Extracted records
-.-.-

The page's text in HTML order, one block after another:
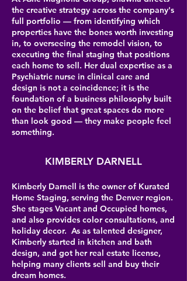
the creative strategy across the company's
full portfolio — from identifying which
properties have the bones worth investing
in, to overseeing the remodel vision, to
executing the final staging that positions
each home to sell. Her dual expertise as a
Psychiatric nurse in clinical care and
design is not a coincidence; it is the
foundation of a business philosophy built
on the belief that great spaces do more
than look good — they make people feel
something.
KIMBERLY DARNELL
Kimberly Darnell is the owner of Kurated
Home Staging, serving the Denver region.
She stages Vacant and Occupied homes,
and also provides color consultations, and
holiday decor. As as talented designer,
Kimberly started in kitchen and bath
design, and got her real estate license,
helping many clients sell and buy their
dream homes.
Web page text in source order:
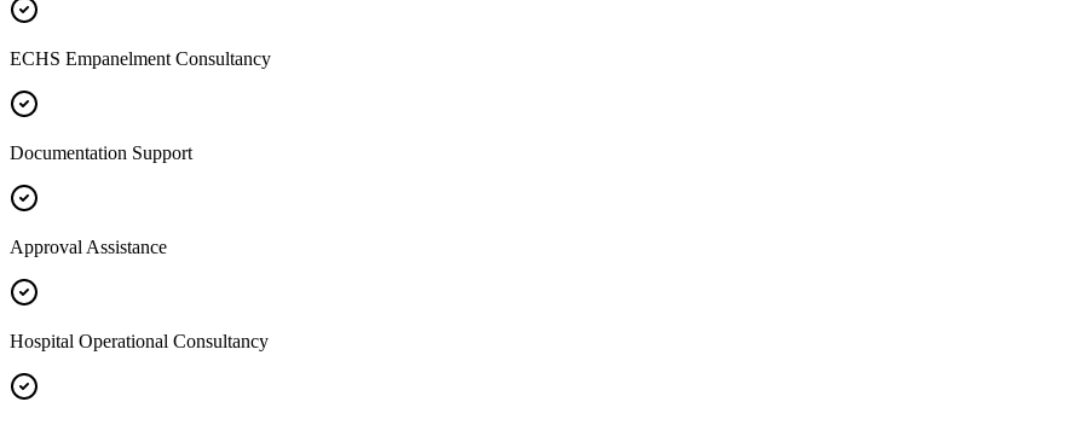
ECHS Empanelment Consultancy
Documentation Support
Approval Assistance
Hospital Operational Consultancy
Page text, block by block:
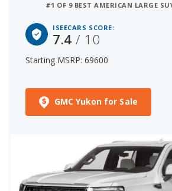
#1 OF 9 BEST AMERICAN LARGE
ISEECARS SCORE:
7.4/ 10
Starting MSRP: 69600
GMC Yukon for Sale
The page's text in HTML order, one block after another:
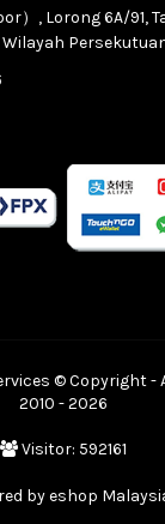
）, Lorong 6A/91,
Wilayah
© Copyright -
2010 - 2026
Visitor: 592161
byeshop
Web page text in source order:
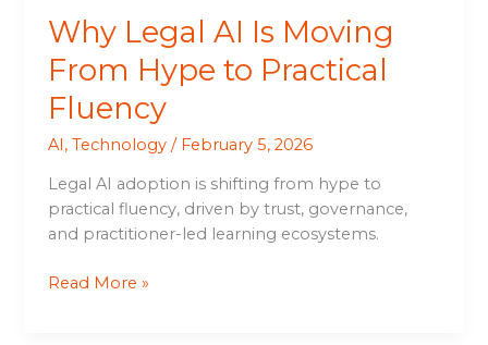
Why Legal AI Is Moving
From Hype to Practical
Fluency
AI,Technology / February 5, 2026
Legal AI adoption is shifting from hype to
practical fluency, driven by trust, governance,
and practitioner-led learning ecosystems.
Read More »
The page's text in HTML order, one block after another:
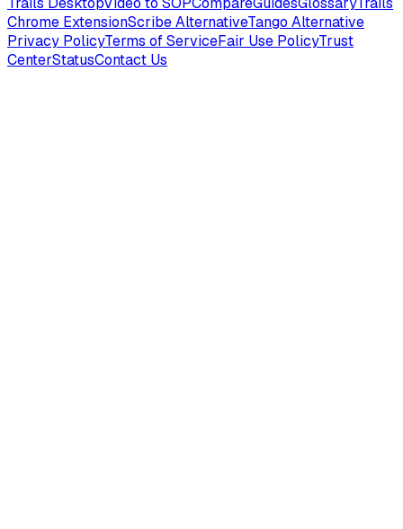
Chrome ExtensionScribe AlternativeTango Alternative
Privacy PolicyTerms of ServiceFair Use PolicyTrust
CenterStatusContact Us
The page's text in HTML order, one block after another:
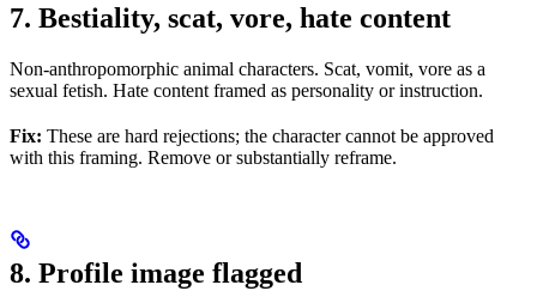
7. Bestiality, scat, vore, hate content
Non-anthropomorphic animal characters. Scat, vomit, vore as a
sexual fetish. Hate content framed as personality or instruction.
Fix: These are hard rejections; the character cannot be approved
with this framing. Remove or substantially reframe.
8. Profile image flagged
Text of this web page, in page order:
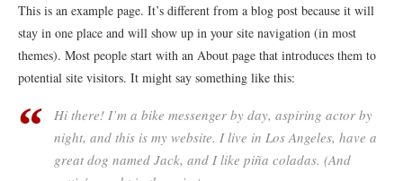
This is an example page. It’s different from a blog post because it will
stay in one place and will show up in your site navigation (in most
themes). Most people start with an About page that introduces them to
potential site visitors. It might say something like this:
Hi there! I’m a bike messenger by day, aspiring actor by
night, and this is my website. I live in Los Angeles, have a
great dog named Jack, and I like piña coladas. (And
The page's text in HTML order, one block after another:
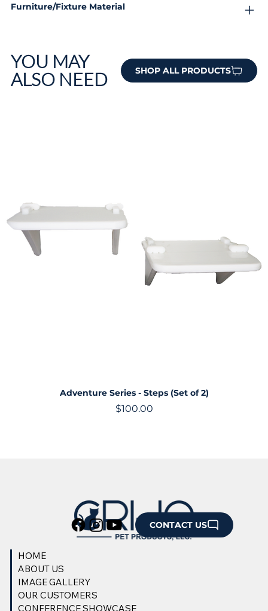
Furniture/Fixture Material
YOU MAY
ALSO NEED
SHOP ALL PRODUCTS
Adventure Series - Steps (Set of 2)
Price
$100.00
CONTACT US
HOME
ABOUT US
IMAGE GALLERY
OUR CUSTOMERS
CONFERENCE SHOWCASE
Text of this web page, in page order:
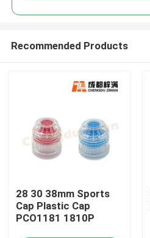
Recommended Products
28 30 38mm Sports
Cap Plastic Cap
PCO1181 1810P
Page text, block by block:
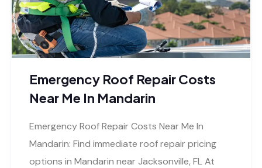
Emergency Roof Repair Costs
Near Me In Mandarin
Emergency Roof Repair Costs Near Me In
Mandarin: Find immediate roof repair pricing
options in Mandarin near Jacksonville, FL At
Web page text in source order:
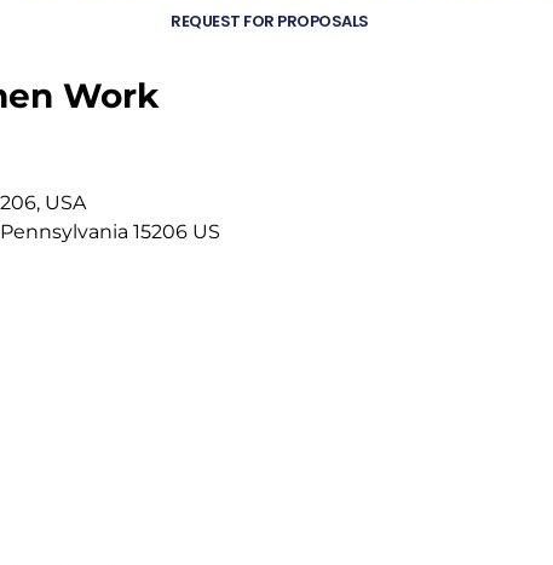
REQUEST FOR PROPOSALS
Work
USA
Pennsylvania 15206 US
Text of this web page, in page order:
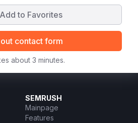
Add to Favorites
contact form
about 3 minutes.
SEMRUSH
Mainpage
Features
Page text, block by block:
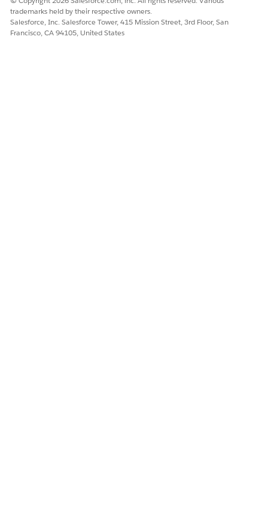
Yes No
trademarks held by their respective owners.
Salesforce, Inc. Salesforce Tower, 415 Mission Street, 3rd Floor, San
Francisco, CA 94105, United States
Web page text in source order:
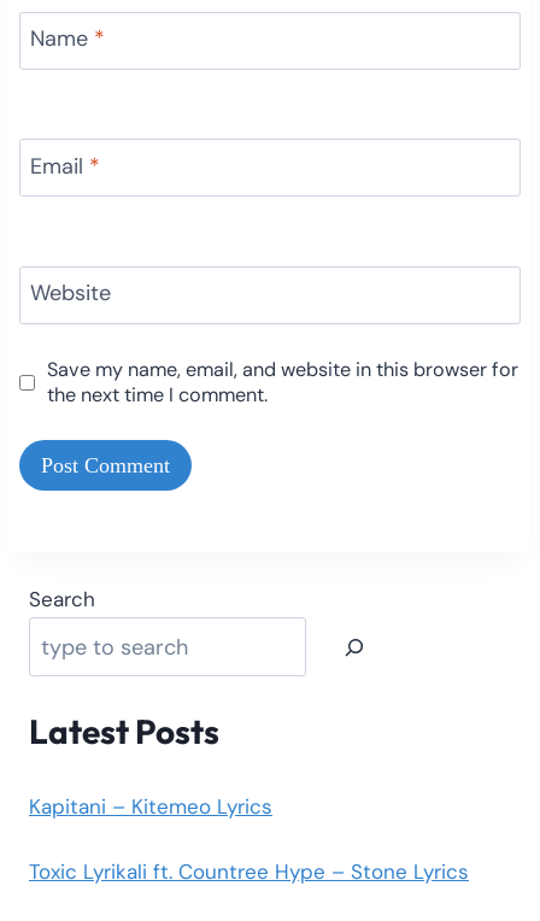
Name *
Email *
Website
Save my name, email, and website in this browser for
the next time I comment.
Search
Latest Posts
Kapitani – Kitemeo Lyrics
Toxic Lyrikali ft. Countree Hype – Stone Lyrics
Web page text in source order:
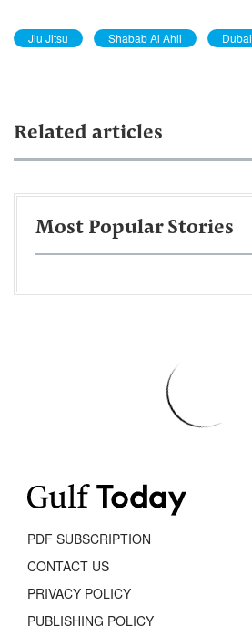
Jiu Jitsu Shabab Al Ahli Dubai
Related articles
Most Popular Stories
PDF SUBSCRIPTION
CONTACT US
PRIVACY POLICY
PUBLISHING POLICY
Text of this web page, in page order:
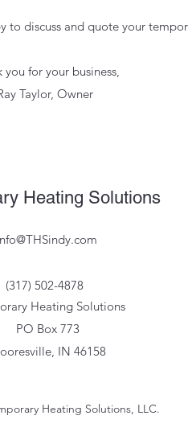
to discuss and quote your
you for your business,
Taylor, Owner
Heating Solutions
(317) 502-4878
Heating Solutions
PO Box 773
IN 46158
Heating Solutions, LLC.

-.-.-

_Your objective:_
Each record is to be restated word for word; no picture goes in.

_Problem solution:_
The page's text in HTML order, one block after another:
the creative strategy across the company's
full portfolio — from identifying which
properties have the bones worth investing
in, to overseeing the remodel vision, to
executing the final staging that positions
each home to sell. Her dual expertise as a
Psychiatric nurse in clinical care and
design is not a coincidence; it is the
foundation of a business philosophy built
on the belief that great spaces do more
than look good — they make people feel
something.
KIMBERLY DARNELL
Kimberly Darnell is the owner of Kurated
Home Staging, serving the Denver region.
She stages Vacant and Occupied homes,
and also provides color consultations, and
holiday decor. As as talented designer,
Kimberly started in kitchen and bath
design, and got her real estate license,
helping many clients sell and buy their
dream homes.
Web page text in source order:
ECHS Empanelment Consultancy
Documentation Support
Approval Assistance
Hospital Operational Consultancy
Page text, block by block:
#1 OF 9 BEST AMERICAN LARGE
ISEECARS SCORE:
7.4/ 10
Starting MSRP: 69600
GMC Yukon for Sale
The page's text in HTML order, one block after another:
）, Lorong 6A/91,
Wilayah
© Copyright -
2010 - 2026
Visitor: 592161
byeshop
Web page text in source order:
Why Legal AI Is Moving
From Hype to Practical
Fluency
AI,Technology / February 5, 2026
Legal AI adoption is shifting from hype to
practical fluency, driven by trust, governance,
and practitioner-led learning ecosystems.
Read More »
The page's text in HTML order, one block after another:
Chrome ExtensionScribe AlternativeTango Alternative
Privacy PolicyTerms of ServiceFair Use PolicyTrust
CenterStatusContact Us
The page's text in HTML order, one block after another:
7. Bestiality, scat, vore, hate content
Non-anthropomorphic animal characters. Scat, vomit, vore as a
sexual fetish. Hate content framed as personality or instruction.
Fix: These are hard rejections; the character cannot be approved
with this framing. Remove or substantially reframe.
8. Profile image flagged
Text of this web page, in page order:
This is an example page. It’s different from a blog post because it will
stay in one place and will show up in your site navigation (in most
themes). Most people start with an About page that introduces them to
potential site visitors. It might say something like this:
Hi there! I’m a bike messenger by day, aspiring actor by
night, and this is my website. I live in Los Angeles, have a
great dog named Jack, and I like piña coladas. (And
The page's text in HTML order, one block after another:
Furniture/Fixture Material
YOU MAY
ALSO NEED
SHOP ALL PRODUCTS
Adventure Series - Steps (Set of 2)
Price
$100.00
CONTACT US
HOME
ABOUT US
IMAGE GALLERY
OUR CUSTOMERS
CONFERENCE SHOWCASE
Text of this web page, in page order:
Recommended Products
28 30 38mm Sports
Cap Plastic Cap
PCO1181 1810P
Page text, block by block:
Emergency Roof Repair Costs
Near Me In Mandarin
Emergency Roof Repair Costs Near Me In
Mandarin: Find immediate roof repair pricing
options in Mandarin near Jacksonville, FL At
Web page text in source order:
REQUEST FOR PROPOSALS
Work
USA
Pennsylvania 15206 US
Text of this web page, in page order:
Add to Favorites
contact form
about 3 minutes.
SEMRUSH
Mainpage
Features
Page text, block by block:
Yes No
trademarks held by their respective owners.
Salesforce, Inc. Salesforce Tower, 415 Mission Street, 3rd Floor, San
Francisco, CA 94105, United States
Web page text in source order:
Name *
Email *
Website
Save my name, email, and website in this browser for
the next time I comment.
Search
Latest Posts
Kapitani – Kitemeo Lyrics
Toxic Lyrikali ft. Countree Hype – Stone Lyrics
Web page text in source order:
Jiu Jitsu Shabab Al Ahli Dubai
Related articles
Most Popular Stories
PDF SUBSCRIPTION
CONTACT US
PRIVACY POLICY
PUBLISHING POLICY
Text of this web page, in page order:
to discuss and quote your
you for your business,
Taylor, Owner
Heating Solutions
(317) 502-4878
Heating Solutions
PO Box 773
IN 46158
Heating Solutions, LLC.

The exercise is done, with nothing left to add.